Consideravam os seareiros que os intelectuais não podiam manter-se alheados da política, deviam intervir .
Ao tempo as instituições criadas pela república não se mostravam capazes de resolver os problemas e por isso tinham perdido a legitimidade.  A insegurança em que as pessoas viviam punha em causa a autoridade do estado.
Na opinião do seareiros, tudo se resolveria com uma reforma profunda das mentalidades, com uma aposta forte na educação .Contudo conscientes que soluções dessa natureza levariam tempo, propunham que a curto prazo que se fizesse uma reforma da administração pública que tornasse os serviços mais eficazes e que garantisse o seu funcionamento, independentemente da política .Fosse qual fosse o partido que estivesse no poder, os serviços públicos (finanças, justiça, educação, saúde..) deviam funcionar de forma a satisfazer as necessidades e anseios dos cidadãos.
Em Março de 1923 os seareiros foram ainda mais longe e propuseram que se formasse um governo com os melhores homens de todos os partidos, um governo de Salvação da República, mas a ideia não vingou, e o futuro foi aquilo que todos sabemos, uma longa ditadura.
 A pobreza, a miséria, a tristeza, a negação de direitos humanos essenciais – porque é disso que falamos quando falamos do estado actual do País – esmagam a liberdade, geram o medo, são más conselheiras.
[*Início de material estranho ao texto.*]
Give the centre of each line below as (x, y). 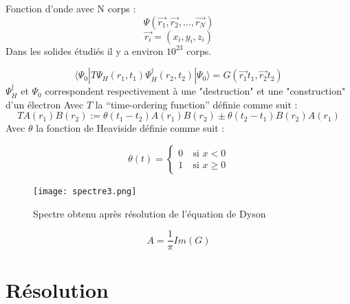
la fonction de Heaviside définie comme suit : (130, 128)
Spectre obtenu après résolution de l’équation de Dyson (150, 213)
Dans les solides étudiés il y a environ (85, 50)
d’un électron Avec (45, 104)
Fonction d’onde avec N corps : (71, 8)
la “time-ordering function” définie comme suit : (196, 104)
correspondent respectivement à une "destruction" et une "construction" (195, 91)
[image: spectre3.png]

Porque também podem ser fonte de soluções antidemocráticas, que podemos suspeitar como começam mas não podemos saber como evoluem e terminam. Nesta matéria, infelizmente, experiência histórica não nos falta.
Pelos riscos e perigos da situação que se vive em Portugal, há que prestar atenção ao que se passa em países da Europa do Sul, integrantes também eles da UE, especialmente a Grécia, a Itália e a Espanha. Em particular, as recentes eleições gerais em Itália devem alertar-nos para os perigos que representam a demagogia, o populismo, a miragem de salvadores da Pátria, o controlo dos meios de comunicação de massas, tudo factores condicionantes da opinião pública e mobilizadores do eleitorado em sentidos que nada têm que ver com a Democracia entendida como governo do Povo, com o Povo e para o Povo. Se, como diz a canção-hino de José Afonso, “o povo é quem mais ordena”, é difícil imaginar que os portugueses vivam hoje numa democracia representativa, e muito menos na democracia participativa e no Estado de direito democrático de que fala o artigo 2.º da Constituição. Nenhum cidadão pode sentir-se legitimamente representado por alguém que conquistou o seu voto com um programa eleitoral que, vencidas as eleições, não só ignora como espezinha, com uma prática oposta às suas promessas eleiçoeiras. Nenhum cidadão pode sentir-se legitimamente representado quando sente que, depositado o seu voto na urna, fica esgotado o seu ciclo de participação na gestão da coisa pública.